Another plant I chose was Aegle marmelos; which is woody medicinal plant for my eight semester READY program project .

3. Materials and Methods

3.1 Materials

Table No.-3.1. Glassware and Instruments

Glassware	Instruments
Culture Bottles	Weighing Balance
Conical Flasks	Magnetic Stirrer
Petri Plate	pH Meter
Beaker	Laminar Air Flow
Pipettes	Autoclave
Measuring Cylinder	Hot Air Oven
Volumetric Flasks	Water Distillation Unit
Test Tube	Refrigerator

Chemicals:

Table No.-3.2. Chemicals

For MS Media	For Sterilization
Macronutrients	Ethanol
Micronutrients	Sodium hypochloride
Agar powder	Tween20
Vitamin
Growth regulator
Amino acid
HCl
NaOH
KOH
Sucrose

Others

Table No. -3.3. Others

Forceps	Sterile Autoclaved Water
Spatula	Tissue Paper
Scalpel	Filter Paper
Pointed Forceps	Cotton Plugs
Sterile Surgical Blade	Scissors
Distilled water	Autoclave Bags

3.2 Methodology

3.2.1. Sterilization

The glass wares such as culture bottles, measuring cylinders and the other equipment like forceps, blade holder were washed under running tap water using detergent followed by rinsing with double distilled water and then wrapped in aluminum foil and subsequently autoclaved at 121ºc at 15 lbs. pressure for 20 minutes.

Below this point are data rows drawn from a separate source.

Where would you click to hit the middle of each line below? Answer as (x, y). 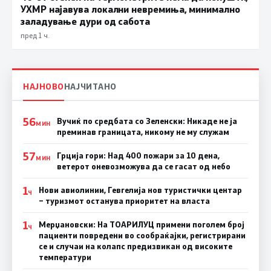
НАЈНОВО (44, 86)
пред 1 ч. (35, 35)
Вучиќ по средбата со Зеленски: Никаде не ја (147, 121)
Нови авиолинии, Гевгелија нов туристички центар (140, 190)
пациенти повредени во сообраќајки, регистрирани (142, 235)
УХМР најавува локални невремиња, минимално (130, 9)
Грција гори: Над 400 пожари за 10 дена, (138, 155)
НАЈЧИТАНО (90, 86)
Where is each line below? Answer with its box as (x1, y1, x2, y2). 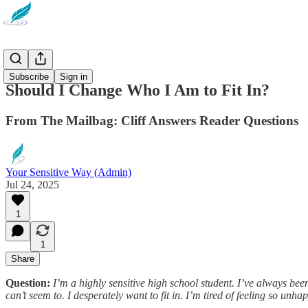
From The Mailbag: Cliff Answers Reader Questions (5, 113, 298, 128)
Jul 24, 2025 (5, 178, 59, 190)
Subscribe (9, 71, 49, 82)
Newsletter (5, 55, 52, 67)
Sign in (60, 71, 87, 82)
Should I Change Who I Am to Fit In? (5, 80, 269, 99)
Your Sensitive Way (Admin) (5, 166, 131, 178)
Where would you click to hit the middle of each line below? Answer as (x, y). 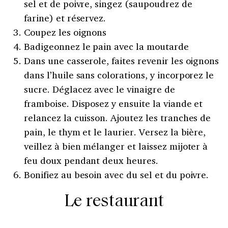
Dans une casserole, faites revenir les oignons (122, 60)
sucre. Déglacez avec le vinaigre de (99, 89)
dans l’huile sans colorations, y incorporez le (119, 75)
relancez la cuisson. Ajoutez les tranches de (118, 117)
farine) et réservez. (65, 18)
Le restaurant (114, 202)
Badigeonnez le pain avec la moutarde (106, 46)
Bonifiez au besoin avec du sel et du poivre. (117, 174)
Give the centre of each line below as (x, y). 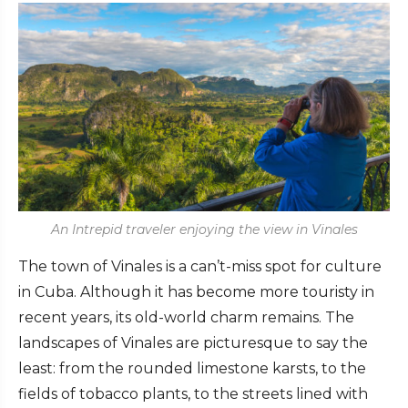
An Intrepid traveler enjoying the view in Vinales (204, 230)
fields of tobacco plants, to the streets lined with (193, 394)
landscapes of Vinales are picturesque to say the (193, 343)
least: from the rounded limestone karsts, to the (192, 369)
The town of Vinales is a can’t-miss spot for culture (200, 267)
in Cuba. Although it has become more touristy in (196, 292)
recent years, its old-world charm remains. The (186, 318)
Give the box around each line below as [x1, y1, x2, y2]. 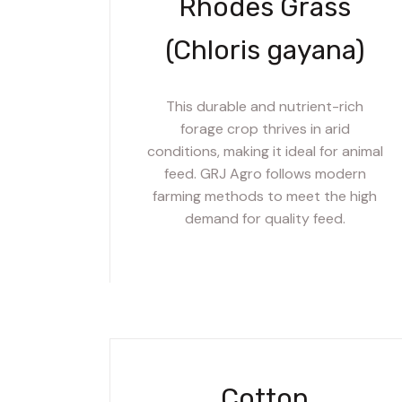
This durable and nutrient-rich [166, 96, 364, 116]
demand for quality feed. [184, 208, 345, 228]
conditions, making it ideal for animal [146, 141, 383, 161]
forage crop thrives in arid [179, 118, 350, 138]
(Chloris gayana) [164, 33, 365, 66]
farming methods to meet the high [153, 186, 378, 205]
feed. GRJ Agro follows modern [163, 163, 366, 183]
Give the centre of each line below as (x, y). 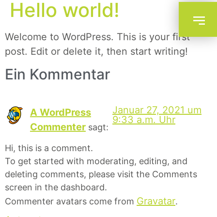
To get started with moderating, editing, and (96, 161)
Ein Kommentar (58, 74)
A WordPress (61, 113)
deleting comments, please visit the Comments (101, 174)
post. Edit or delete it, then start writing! (96, 51)
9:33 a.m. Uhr (144, 120)
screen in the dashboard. (56, 187)
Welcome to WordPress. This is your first (97, 37)
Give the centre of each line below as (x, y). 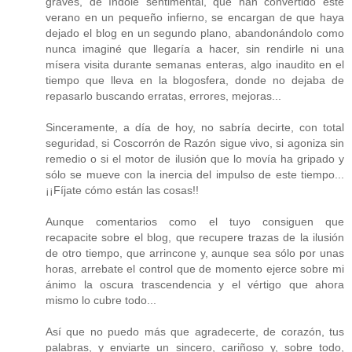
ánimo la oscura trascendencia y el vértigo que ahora (195, 285)
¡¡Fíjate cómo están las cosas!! (122, 191)
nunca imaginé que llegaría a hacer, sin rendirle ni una (195, 49)
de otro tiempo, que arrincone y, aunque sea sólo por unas (195, 253)
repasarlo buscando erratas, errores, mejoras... (163, 96)
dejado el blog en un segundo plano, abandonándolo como (195, 33)
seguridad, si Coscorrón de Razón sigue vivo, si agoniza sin (195, 143)
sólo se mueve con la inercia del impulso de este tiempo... (195, 175)
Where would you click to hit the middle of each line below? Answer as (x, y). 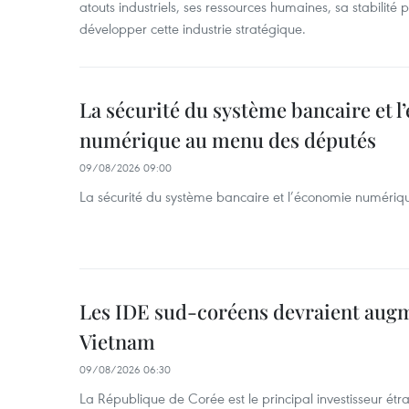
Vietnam (117, 341)
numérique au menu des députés (228, 140)
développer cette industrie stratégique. (193, 28)
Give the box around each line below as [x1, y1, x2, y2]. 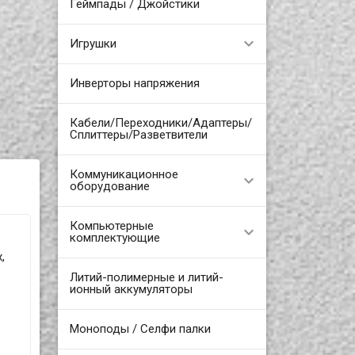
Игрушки [69, 36, 116, 51]
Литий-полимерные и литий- [69, 269, 223, 284]
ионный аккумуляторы [69, 281, 193, 296]
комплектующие [69, 230, 160, 245]
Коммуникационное [69, 166, 178, 181]
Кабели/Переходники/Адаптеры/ [69, 115, 252, 130]
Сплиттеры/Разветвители [69, 127, 208, 142]
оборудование [69, 178, 150, 193]
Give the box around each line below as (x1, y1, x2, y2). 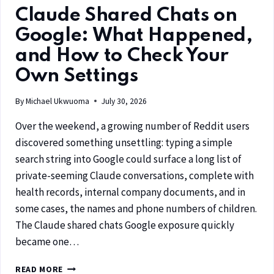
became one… (15, 234, 79, 248)
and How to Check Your (15, 46, 229, 66)
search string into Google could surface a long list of (15, 152, 242, 166)
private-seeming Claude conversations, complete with (15, 168, 254, 182)
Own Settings (15, 67, 138, 86)
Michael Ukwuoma (26, 95, 90, 106)
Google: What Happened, (15, 26, 253, 46)
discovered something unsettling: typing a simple (15, 135, 232, 149)
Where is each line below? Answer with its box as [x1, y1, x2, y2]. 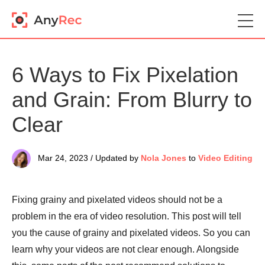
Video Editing [198, 153, 253, 163]
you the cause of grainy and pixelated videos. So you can [12, 228, 250, 238]
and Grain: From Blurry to [12, 88, 252, 112]
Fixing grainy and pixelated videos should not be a [12, 195, 222, 205]
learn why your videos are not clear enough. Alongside [12, 244, 239, 254]
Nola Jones [141, 153, 186, 163]
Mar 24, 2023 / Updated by [38, 153, 138, 163]
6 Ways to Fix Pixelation [12, 63, 238, 87]
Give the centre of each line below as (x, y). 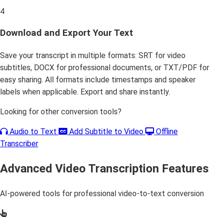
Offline (166, 132)
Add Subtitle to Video (106, 132)
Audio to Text (33, 132)
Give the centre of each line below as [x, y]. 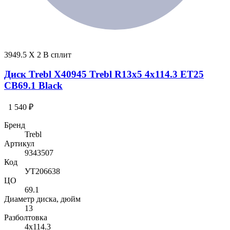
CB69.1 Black [33, 86]
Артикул [19, 144]
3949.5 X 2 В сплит [38, 54]
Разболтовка [26, 218]
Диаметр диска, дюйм [42, 199]
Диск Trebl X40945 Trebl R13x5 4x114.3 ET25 [104, 74]
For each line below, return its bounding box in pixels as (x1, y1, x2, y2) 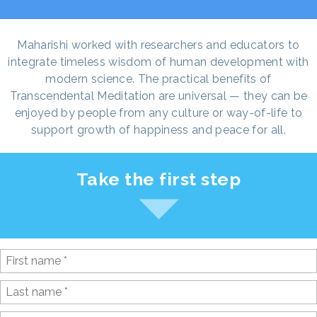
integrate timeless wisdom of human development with (8, 54, 309, 69)
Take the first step (76, 168, 241, 190)
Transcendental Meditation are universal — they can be (9, 88, 308, 103)
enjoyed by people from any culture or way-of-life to (14, 105, 303, 120)
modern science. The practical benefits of (45, 71, 272, 86)
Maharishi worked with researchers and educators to (17, 38, 300, 52)
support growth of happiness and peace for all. (31, 122, 286, 137)
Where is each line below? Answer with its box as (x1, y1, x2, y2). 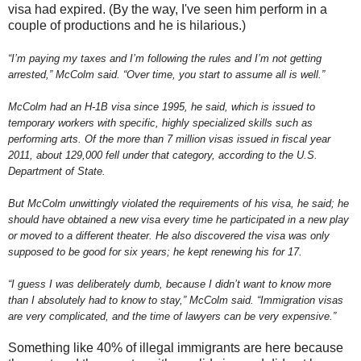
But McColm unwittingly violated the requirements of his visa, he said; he (8, 197, 349, 210)
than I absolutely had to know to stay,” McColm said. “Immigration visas (8, 294, 343, 307)
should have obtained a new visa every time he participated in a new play (8, 214, 349, 226)
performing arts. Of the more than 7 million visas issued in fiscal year (8, 133, 330, 146)
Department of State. (8, 165, 106, 178)
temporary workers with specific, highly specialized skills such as (8, 117, 313, 130)
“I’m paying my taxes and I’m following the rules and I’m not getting (8, 52, 322, 65)
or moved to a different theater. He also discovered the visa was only (8, 230, 330, 243)
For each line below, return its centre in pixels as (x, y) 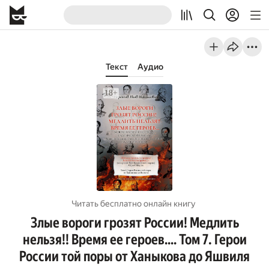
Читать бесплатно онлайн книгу (134, 204)
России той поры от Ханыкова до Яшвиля (134, 256)
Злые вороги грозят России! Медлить (134, 223)
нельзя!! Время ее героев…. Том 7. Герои (134, 240)
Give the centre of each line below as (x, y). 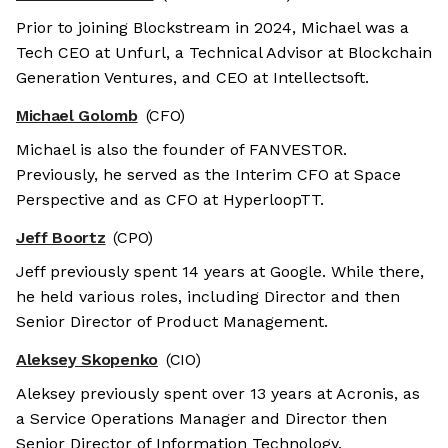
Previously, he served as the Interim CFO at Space (208, 175)
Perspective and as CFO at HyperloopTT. (170, 200)
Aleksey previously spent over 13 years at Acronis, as (218, 394)
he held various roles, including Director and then (208, 297)
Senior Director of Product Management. (172, 322)
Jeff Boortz (61, 238)
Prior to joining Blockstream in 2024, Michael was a (212, 28)
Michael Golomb (77, 116)
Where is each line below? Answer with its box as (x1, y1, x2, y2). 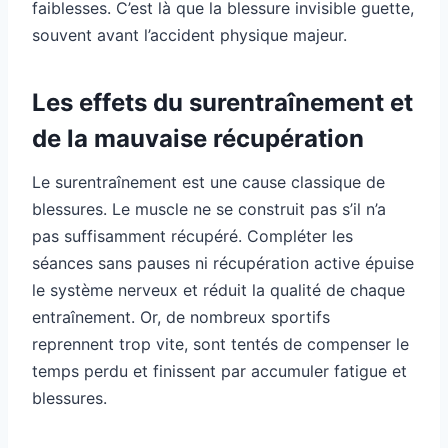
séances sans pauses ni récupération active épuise (32, 253, 414, 274)
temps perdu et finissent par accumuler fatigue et (32, 361, 407, 382)
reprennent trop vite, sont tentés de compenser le (32, 334, 409, 355)
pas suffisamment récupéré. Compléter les (32, 226, 353, 247)
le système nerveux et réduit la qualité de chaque (32, 280, 405, 301)
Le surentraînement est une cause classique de (32, 172, 385, 193)
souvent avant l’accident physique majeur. (32, 25, 347, 46)
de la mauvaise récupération (32, 124, 364, 154)
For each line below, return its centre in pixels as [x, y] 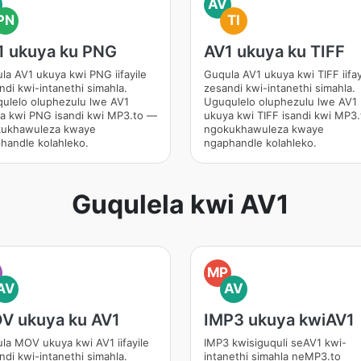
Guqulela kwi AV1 [180, 204]
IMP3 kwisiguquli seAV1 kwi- [275, 342]
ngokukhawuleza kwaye [264, 129]
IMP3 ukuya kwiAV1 [279, 320]
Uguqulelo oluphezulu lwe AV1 [280, 102]
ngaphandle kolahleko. [260, 143]
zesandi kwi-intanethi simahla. [280, 88]
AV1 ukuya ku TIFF [274, 52]
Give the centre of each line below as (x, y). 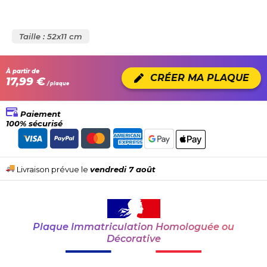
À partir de (23, 71)
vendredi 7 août (123, 170)
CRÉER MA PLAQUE (200, 77)
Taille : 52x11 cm (51, 36)
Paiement (39, 114)
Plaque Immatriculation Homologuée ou (133, 227)
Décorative (133, 239)
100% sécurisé (34, 123)
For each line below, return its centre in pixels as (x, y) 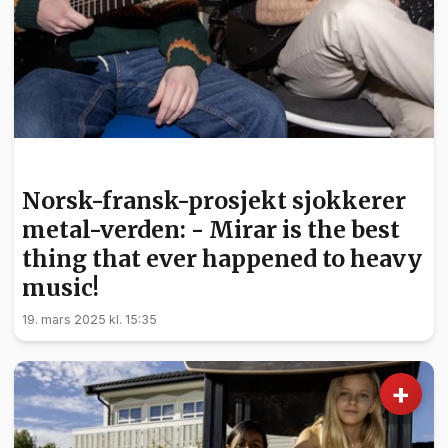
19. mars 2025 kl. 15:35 (89, 320)
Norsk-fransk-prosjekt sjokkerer (214, 201)
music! (60, 288)
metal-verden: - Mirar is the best (211, 230)
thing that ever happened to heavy (222, 259)
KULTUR (54, 166)
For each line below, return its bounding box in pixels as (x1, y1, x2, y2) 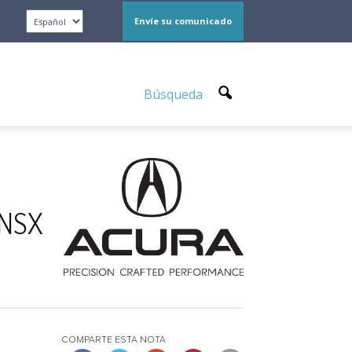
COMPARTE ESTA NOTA (61, 335, 166, 345)
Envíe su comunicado (134, 15, 232, 27)
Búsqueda (144, 86, 206, 103)
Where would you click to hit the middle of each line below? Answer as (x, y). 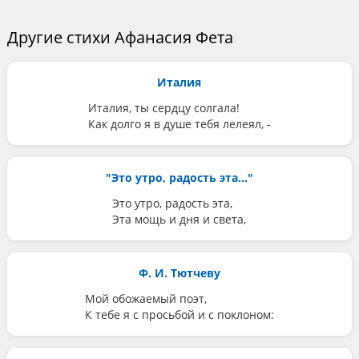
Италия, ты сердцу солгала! (163, 108)
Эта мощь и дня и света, (179, 219)
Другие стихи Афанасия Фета (120, 37)
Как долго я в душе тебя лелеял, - (179, 124)
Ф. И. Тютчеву (179, 273)
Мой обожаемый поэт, (145, 298)
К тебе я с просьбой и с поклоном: (179, 315)

3.2.2. Preparation of stock solutions

Separate stock solutions of macronutrients, micronutrients, potassium iodide, iron, glycine and various vitamins were prepared by dissolving each chemical separately in small quantity of double distilled water and making up the required volume with double distilled water. The stock solutions of growth regulators were prepared by dissolving them in small quantity of appropriate solvents, heating gently and then making up the volume with double distilled water. The glassware’s such as culture bottles, measuring cylinders and the other equipment like forceps and blade holder were washed under running tap water using detergent.

Table No. -3.4. Stock solution of Macronutrients (A)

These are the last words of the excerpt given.